I'm more open towards love now.
I've always been until you crashed into my life and left before I could even take a breath.
Then my heart just...closed.
You could say that you were the one who jaded me because you hurt me so much more than haqi ever could.
You hit straight at my unprotected heart and you left this wound that I covered with a cloth to stop the blood flowing.
Yet the wound remains unhealed.
Dilah told me that I've covered the wound with a cloth to stop the bleeding but I forgot that the cloth absorbs blood.
And when the cloth is totally soaked, I finally turn my attention back to the wound and the pain I feel is magnified largely.
I suppose that's the reason why I cried over the remembrance of you last tuesday night.
Yet, in an ironic twist only life can pull off, I find that it doesn't hurt me as much anymore.
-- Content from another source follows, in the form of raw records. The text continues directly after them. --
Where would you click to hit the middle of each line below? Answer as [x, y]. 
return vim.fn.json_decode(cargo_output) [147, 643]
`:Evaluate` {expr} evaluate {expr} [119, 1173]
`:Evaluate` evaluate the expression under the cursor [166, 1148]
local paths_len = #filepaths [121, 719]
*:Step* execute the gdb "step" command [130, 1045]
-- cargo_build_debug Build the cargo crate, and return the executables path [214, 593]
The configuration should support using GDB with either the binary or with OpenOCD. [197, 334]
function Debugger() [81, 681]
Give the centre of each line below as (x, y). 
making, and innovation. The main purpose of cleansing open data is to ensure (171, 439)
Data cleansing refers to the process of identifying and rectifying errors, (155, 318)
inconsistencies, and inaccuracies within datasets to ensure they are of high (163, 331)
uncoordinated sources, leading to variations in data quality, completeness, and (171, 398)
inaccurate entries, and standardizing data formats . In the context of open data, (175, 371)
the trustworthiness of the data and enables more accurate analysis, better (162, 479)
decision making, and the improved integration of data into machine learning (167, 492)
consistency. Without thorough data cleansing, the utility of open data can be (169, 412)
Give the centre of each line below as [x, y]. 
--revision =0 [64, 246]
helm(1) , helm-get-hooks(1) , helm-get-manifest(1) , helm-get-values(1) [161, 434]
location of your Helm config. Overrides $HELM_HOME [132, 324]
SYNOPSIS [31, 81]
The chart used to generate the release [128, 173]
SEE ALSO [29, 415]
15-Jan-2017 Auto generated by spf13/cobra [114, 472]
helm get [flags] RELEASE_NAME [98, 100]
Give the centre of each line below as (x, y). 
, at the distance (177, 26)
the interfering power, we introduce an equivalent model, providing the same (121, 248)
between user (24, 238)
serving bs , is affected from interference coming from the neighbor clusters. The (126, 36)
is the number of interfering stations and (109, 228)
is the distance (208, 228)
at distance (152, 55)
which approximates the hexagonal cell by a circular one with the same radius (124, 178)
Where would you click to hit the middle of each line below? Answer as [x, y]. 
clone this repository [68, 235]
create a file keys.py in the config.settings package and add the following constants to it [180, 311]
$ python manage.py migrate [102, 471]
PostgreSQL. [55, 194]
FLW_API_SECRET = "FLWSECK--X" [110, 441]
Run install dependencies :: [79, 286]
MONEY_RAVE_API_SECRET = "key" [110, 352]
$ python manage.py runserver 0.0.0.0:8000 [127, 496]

Maybe all this while, what I needed is not to push the memory and pain you granted me away, but to remember it, so that I can let it go.
I'm not saying it doesn't hurt because it still does.
Just not as much as it used to.
That's why I find myself more open to the idea of love again.
In the sense that I'm beginning to accept the idea of a significant other back in my life.
Needless to say, you killed that acceptance I had and now, I revived it back to life.
My heart is still closed but I know it'll open up sooner rather than later.